Anda Sánchez entusiasmado ahora con los países hispanos que sí se atreven a juzgar a sus dictadores y a devolver a sus legítimos lo que aquellos émulos de Franco les robaron bajo amenaza. Tan animado está que propone montar en España una Comisión de la Verdad sobre nuestro pasado, lo que sería creíble si con la otra mano no estuviera retrasando hasta 2030 hacer público lo que sigue oculto del 23F y la dictadura, cosa que obliga a los historiadores españoles a salir al extranjero para investigar sobre España.

Este otoño no habrá en Catalunya ni urnas ni más policías de los normales, pero quizás se cierne un peligro mayor y de consecuencias imprevisibles. Pero si Sánchez se atreviera a publicar lo que hizo Rajoy durante cada uno de los 1440 minutos de aquel 1 de octubre, cosa que debería saber, o exigírselo al ex, dejaría tan parados a Casado y a Rivera que ni PP ni Cs seguirían anunciando cada día una especie de guerra civil de baja intensidad en Catalunya que, de tanto insistir, también cultivan, y Merkel no tendría ni la tentación de llamarle por teléfono para que acabara con ningún espectáculo. 

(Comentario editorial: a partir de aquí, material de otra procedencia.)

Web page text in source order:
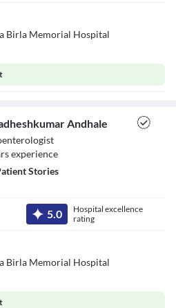
Birla Memorial Hospital
Andhale
sexperience
Stories
5.0
Hospital excellence
rating
Birla Memorial Hospital

Ánimo presidente, que las grandes causas obligan a grandes osadías.

.....................

  • Una trama piramidal que podría haber recaudado ya más de 500 millones de euros con material sanitario presuntamente falsificado apunta directamente a Feijóo.

    Xornal Galicia A Coruña Lugo Ourense Pontevedra Vigo Santiago Localidades[…]

    Una trama piramidal que podría haber recaudado ya más de 500 millones de euros con material sanitario presuntamente falsificado apunta directamente a Feijóo. El Gobierno liderado por Feijóo  APROVECHÓ LA PANDEMIA Y EL CORONAVIRUS PARA REALIZAR UN NEGOCIO PIRAMIDAL EN MATERIAL SANITARIO PRESUNTAMENTE FALSIFICADO POR TODO ESPAÑA, desde  la Xunta que ponía en funcionamiento su maquinaria comercial a través del (CECOP) Centro de Coordinación Operativa), para realizar un negocio piramidal compartido y utilizando como intermediaria  la empresa SIBUCO 360 S.L y las mascarillas que llegaron a la sede del Sergas en Negreira comenzando su venta a través y web institucional del Sergas con las líneas 902 077 333 como teléfono único de contacto con la Xunta de Galicia http://archive.is/FkQwZ cuya publicidad y campaña fue lanzada por María del Mar Sánchez Sierra ( Asesora del PPdeG ) bajo presupuesto de más de 390.000 euros en el que si incluye campañas pidiendo donativos con el ASUNTO ANÖNIMO, para justificar y presuntamente blanquear capitales a través de 4 cuentas bancarias en distintas entidades privadas, entre ellas ABANCA, SABADELL, SANTANDER etc . Comenzando la publicidad y pesca de[…]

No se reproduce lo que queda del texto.